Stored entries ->
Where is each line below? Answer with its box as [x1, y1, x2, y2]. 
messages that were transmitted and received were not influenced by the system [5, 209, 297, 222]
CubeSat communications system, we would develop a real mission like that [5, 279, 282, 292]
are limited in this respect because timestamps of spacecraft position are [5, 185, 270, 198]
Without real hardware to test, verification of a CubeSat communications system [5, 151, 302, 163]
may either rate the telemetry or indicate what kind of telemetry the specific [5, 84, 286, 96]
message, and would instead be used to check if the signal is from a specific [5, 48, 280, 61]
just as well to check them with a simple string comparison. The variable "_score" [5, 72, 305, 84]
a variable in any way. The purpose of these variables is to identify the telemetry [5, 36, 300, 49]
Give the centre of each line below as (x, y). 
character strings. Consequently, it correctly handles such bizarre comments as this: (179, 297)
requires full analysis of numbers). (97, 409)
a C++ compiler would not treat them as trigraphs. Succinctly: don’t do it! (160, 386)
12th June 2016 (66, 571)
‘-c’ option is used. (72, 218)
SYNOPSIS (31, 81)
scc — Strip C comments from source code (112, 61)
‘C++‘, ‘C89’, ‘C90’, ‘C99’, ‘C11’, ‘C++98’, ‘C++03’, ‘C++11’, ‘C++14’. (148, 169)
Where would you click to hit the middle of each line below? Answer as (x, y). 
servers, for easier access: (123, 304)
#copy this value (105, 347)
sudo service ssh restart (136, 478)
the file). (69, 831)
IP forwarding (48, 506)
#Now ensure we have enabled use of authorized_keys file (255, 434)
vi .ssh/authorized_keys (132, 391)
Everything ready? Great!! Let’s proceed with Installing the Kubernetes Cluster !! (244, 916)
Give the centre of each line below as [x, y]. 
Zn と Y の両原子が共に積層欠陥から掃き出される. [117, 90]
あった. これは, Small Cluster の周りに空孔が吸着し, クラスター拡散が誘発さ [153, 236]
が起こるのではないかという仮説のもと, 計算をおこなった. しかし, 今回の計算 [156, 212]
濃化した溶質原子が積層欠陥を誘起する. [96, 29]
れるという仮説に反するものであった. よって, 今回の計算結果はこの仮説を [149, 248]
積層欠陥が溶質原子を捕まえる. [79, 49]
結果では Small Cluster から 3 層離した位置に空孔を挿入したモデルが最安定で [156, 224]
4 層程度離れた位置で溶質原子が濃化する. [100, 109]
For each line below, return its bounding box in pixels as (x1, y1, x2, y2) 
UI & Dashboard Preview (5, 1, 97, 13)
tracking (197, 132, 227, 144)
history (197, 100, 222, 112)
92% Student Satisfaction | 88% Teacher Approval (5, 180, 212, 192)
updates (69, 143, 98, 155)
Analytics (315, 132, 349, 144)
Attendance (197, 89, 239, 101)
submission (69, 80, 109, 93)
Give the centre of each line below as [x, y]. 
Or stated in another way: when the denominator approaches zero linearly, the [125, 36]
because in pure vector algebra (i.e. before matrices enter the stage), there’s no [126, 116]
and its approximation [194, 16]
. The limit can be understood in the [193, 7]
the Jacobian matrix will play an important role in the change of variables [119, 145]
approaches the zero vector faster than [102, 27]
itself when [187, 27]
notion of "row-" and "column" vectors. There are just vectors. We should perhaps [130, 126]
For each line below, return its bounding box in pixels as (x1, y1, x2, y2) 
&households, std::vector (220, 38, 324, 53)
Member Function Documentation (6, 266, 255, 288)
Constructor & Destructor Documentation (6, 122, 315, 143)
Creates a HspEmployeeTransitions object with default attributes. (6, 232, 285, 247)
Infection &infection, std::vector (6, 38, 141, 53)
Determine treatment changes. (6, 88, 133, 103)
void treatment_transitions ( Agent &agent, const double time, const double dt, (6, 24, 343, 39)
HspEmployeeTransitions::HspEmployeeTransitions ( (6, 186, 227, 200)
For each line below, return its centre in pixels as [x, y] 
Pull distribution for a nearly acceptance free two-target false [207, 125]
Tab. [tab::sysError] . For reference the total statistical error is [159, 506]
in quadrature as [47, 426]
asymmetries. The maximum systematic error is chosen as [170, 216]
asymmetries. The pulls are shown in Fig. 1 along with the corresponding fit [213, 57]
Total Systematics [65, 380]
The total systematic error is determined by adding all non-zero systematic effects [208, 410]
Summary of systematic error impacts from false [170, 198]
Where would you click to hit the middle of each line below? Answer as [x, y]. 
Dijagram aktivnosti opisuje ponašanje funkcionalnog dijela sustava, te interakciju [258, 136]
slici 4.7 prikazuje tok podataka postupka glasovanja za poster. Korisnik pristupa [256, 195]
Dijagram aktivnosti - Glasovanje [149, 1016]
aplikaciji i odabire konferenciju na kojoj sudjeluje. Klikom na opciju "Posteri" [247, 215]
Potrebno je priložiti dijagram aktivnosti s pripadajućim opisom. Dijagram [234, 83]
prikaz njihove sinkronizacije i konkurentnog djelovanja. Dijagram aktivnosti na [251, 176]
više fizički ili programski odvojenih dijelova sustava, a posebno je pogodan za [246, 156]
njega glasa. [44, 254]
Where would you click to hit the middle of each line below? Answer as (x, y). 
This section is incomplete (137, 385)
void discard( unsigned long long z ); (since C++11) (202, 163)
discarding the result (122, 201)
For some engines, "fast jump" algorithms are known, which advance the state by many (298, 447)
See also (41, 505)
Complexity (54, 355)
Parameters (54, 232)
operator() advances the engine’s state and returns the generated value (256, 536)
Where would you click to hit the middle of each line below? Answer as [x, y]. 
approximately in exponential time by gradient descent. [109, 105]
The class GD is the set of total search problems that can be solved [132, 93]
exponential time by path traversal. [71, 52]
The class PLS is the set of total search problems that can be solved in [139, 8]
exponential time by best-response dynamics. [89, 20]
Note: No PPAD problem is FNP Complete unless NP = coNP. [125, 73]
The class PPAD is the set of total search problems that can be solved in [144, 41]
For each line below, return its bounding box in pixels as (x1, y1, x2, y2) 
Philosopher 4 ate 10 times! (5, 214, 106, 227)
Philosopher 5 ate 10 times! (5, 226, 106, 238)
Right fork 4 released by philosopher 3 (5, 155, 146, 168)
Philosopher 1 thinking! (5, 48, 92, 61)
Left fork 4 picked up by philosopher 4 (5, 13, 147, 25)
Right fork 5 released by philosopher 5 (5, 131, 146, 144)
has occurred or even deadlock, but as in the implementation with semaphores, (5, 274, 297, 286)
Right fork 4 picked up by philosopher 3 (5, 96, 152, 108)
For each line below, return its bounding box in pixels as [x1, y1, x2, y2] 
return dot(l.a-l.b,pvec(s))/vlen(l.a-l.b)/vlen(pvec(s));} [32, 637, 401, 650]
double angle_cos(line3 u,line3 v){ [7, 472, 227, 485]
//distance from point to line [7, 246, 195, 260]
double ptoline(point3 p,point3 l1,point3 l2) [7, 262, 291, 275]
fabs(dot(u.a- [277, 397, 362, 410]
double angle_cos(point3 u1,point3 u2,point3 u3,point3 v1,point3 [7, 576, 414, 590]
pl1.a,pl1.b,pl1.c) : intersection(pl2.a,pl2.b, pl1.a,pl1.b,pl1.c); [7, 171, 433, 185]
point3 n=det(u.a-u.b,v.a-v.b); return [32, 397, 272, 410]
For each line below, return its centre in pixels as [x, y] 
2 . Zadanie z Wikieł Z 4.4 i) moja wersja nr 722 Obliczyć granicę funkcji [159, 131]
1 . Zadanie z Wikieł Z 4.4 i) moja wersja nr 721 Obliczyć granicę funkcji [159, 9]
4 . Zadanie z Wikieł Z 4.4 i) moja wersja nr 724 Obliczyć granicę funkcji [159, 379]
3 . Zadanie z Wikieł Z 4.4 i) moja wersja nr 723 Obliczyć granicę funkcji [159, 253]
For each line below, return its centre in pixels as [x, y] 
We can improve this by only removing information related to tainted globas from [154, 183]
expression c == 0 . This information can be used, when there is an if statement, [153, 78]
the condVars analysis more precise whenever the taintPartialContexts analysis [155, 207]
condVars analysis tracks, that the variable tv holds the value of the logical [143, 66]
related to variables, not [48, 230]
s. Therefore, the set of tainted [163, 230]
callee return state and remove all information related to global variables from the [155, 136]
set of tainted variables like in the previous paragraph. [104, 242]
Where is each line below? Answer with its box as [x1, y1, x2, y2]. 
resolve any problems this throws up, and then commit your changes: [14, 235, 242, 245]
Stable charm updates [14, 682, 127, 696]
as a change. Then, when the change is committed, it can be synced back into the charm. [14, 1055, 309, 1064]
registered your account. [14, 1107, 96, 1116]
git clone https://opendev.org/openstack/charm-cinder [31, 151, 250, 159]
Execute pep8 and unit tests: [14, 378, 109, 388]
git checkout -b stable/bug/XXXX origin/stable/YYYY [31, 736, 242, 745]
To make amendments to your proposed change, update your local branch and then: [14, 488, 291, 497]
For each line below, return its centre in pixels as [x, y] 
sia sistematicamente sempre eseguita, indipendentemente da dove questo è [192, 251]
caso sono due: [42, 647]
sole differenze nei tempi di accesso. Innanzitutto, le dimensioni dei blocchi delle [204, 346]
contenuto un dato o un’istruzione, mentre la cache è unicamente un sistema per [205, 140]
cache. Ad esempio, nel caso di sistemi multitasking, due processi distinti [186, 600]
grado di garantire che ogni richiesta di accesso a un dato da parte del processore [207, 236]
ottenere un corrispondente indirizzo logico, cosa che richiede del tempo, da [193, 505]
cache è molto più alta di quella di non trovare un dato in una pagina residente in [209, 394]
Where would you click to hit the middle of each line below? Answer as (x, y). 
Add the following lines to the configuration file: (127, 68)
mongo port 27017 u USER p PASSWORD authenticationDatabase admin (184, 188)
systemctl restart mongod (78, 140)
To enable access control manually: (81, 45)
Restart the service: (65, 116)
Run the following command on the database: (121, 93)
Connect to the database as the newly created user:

DESCRIPTION OF THE TASK -> Among the entries above, locate the lines containing "vi .ssh/authorized_keys (132, 391)" and "濃化した溶質原子が積層欠陥を誘起する. [96, 29]", and transcribe exactly those two lines and all lines between.

SOLUTION TO THIS PROBLEM ->
vi .ssh/authorized_keys (132, 391)
Everything ready? Great!! Let’s proceed with Installing the Kubernetes Cluster !! (244, 916)
Give the centre of each line below as [x, y]. 
Zn と Y の両原子が共に積層欠陥から掃き出される. [117, 90]
あった. これは, Small Cluster の周りに空孔が吸着し, クラスター拡散が誘発さ [153, 236]
が起こるのではないかという仮説のもと, 計算をおこなった. しかし, 今回の計算 [156, 212]
濃化した溶質原子が積層欠陥を誘起する. [96, 29]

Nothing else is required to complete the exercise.